This delay became inevitable with the refusal of Congress to accept President Hoover’s urgent appeal for an immediate reconsideration of the war debt settlements. But will there be any effective action when President Roosevelt and the new Congress take office? That is the question uppermost in the minds of those throughout the world who seek some outlet from the maze of exchange difficulties into which international commerce is now plunged by the overhanging uncertainty of the settlement of these inter-governmental obligations.
The American Ambassador to Great Britain, Andrew W. Mellon, was not particularly encouraging when he gave a statement in London on January 12, 1933, in which he explained with surprising frankness that on account of the administrative impasse which will continue until March 4, nothing could be done about war debts for the present, as Secretary of State Henry L. Stimson “is not in a position to give me any definite instructions.” Referring to the steps which might be taken by the new administration, he then went on to say, “On the whole, however, I am unable to ascertain any apparent change in the attitude of Congress toward European debtors.”
Canada is vitally interested in the outcome, although it will not directly affect us. We are the only nation of importance, other than the United States, which came through the Great War with no external war debts. All-round reduction or cancellation will merely have the effect. therefore, of reducing or wiping out the small percentage of German reparations to which we are entitled. We are deeply interested, however, because if it is true that cancellation or a very substantial reduction is necessary to revive trade between nations and restore the volume of foreign business upon which we are so dependent for prosperity, then we are naturally anxious that it should be done without delay.

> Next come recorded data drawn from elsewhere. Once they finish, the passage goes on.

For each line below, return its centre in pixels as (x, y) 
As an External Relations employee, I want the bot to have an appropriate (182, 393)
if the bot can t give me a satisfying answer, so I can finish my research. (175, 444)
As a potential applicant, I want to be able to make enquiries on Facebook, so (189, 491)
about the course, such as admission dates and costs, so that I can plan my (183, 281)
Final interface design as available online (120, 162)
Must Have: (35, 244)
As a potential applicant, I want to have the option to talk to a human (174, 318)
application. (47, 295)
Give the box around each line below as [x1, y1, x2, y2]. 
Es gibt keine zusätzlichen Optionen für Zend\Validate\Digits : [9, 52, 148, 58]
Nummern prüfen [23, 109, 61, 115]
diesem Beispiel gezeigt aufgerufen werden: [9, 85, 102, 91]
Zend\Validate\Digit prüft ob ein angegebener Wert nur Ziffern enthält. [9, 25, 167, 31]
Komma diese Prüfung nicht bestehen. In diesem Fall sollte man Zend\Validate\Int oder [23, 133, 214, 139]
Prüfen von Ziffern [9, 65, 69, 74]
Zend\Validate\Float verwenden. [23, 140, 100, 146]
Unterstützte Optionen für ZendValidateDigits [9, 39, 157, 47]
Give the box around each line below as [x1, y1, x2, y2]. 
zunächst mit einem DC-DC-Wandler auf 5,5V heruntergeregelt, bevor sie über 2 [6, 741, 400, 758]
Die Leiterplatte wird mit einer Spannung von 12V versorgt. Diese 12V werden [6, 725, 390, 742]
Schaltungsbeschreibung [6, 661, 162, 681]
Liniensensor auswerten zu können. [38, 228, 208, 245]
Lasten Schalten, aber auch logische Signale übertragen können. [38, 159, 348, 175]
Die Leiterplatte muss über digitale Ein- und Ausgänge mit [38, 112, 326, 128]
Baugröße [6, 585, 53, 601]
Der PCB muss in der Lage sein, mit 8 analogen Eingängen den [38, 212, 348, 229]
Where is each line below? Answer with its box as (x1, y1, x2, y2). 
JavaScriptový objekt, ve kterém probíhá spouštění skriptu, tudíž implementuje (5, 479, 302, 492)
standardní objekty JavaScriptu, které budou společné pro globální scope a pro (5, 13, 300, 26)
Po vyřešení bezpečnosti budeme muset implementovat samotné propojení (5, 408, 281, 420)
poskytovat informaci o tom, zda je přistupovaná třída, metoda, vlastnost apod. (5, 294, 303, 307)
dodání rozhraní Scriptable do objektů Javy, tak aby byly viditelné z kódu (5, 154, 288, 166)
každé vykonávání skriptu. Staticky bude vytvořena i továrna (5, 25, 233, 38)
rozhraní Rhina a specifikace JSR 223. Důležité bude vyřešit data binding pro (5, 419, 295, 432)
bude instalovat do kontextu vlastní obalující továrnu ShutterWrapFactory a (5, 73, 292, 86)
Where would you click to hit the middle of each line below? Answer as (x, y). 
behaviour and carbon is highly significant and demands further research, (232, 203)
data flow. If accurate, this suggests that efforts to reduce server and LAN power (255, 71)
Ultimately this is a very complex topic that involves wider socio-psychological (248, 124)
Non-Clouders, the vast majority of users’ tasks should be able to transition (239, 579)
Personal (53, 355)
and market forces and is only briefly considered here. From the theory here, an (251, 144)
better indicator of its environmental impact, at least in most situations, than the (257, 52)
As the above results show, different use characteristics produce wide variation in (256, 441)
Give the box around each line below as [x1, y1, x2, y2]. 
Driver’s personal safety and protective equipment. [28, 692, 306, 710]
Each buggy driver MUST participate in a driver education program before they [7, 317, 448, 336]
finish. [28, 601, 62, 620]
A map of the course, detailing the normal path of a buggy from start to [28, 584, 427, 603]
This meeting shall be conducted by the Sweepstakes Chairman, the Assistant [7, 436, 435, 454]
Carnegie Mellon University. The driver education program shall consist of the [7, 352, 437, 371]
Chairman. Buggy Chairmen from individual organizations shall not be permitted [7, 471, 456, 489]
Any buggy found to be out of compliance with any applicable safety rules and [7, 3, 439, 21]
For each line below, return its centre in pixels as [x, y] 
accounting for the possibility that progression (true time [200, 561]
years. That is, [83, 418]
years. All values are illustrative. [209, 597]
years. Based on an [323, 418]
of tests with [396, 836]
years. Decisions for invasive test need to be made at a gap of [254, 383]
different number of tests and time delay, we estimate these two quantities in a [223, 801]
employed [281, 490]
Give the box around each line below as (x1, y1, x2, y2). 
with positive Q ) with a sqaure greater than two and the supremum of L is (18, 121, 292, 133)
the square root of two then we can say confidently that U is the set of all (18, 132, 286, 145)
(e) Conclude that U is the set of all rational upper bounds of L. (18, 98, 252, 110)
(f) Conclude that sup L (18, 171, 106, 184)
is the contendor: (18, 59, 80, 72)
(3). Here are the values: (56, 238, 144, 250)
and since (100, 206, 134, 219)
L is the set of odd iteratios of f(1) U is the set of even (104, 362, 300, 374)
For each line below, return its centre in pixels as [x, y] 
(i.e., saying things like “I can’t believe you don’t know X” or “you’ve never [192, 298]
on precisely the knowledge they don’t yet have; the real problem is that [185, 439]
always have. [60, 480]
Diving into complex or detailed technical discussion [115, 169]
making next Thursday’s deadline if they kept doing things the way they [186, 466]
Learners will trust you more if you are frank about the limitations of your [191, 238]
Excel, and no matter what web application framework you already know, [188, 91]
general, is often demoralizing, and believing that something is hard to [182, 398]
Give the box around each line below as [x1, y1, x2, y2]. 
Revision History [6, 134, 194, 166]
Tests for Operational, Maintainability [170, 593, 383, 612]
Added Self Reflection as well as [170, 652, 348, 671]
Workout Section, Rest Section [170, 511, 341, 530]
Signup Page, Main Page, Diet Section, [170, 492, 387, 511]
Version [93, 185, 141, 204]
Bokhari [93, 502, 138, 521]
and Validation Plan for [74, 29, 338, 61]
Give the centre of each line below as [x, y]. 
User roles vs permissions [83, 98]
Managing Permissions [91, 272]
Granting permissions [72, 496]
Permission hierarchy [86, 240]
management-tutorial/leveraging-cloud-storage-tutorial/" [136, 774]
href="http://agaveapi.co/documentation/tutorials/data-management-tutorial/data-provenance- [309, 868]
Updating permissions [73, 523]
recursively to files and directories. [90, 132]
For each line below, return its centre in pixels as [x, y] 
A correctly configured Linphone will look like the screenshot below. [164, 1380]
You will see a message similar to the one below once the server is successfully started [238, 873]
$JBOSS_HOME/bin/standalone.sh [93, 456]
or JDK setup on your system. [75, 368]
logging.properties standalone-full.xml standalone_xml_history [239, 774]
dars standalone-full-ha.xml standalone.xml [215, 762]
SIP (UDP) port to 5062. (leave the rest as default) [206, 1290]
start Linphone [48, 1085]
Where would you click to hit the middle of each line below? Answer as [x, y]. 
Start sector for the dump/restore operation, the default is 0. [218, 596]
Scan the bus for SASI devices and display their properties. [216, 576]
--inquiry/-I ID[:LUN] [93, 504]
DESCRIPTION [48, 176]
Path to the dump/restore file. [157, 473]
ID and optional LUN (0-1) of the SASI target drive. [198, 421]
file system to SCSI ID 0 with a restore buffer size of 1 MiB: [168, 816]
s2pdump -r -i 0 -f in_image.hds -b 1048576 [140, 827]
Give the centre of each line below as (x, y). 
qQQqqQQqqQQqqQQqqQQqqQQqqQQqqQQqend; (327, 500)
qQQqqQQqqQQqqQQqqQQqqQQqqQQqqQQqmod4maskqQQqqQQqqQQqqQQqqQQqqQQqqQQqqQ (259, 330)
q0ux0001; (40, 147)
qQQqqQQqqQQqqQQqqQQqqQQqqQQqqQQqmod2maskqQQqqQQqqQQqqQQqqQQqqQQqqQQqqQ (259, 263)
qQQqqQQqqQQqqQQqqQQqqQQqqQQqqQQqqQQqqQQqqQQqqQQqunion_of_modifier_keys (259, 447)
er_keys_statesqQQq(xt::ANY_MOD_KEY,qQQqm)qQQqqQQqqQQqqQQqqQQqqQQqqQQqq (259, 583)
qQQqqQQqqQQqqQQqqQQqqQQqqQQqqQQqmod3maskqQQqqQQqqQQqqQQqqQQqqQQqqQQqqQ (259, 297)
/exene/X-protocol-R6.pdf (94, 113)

There are other reasons for our interest in this question. As a British nation on the North American continent, we are the immediate link between the United States and the British Empire. Bound by loyalty, affection and commerce to that larger political group beyond the seas, w'e also have business and other interests that bring us in daily contact with the American people. Canadians are fortunately placed to act as interpreters and extend the possibility of friendship between the English-speaking peoples of the world.
But, fully realizing our opportunity and responsibility, there is no reason why we should ignore misstatements which reflect on Great Britain or lead to a misunderstanding of the greatest economic problem the world nowfaces.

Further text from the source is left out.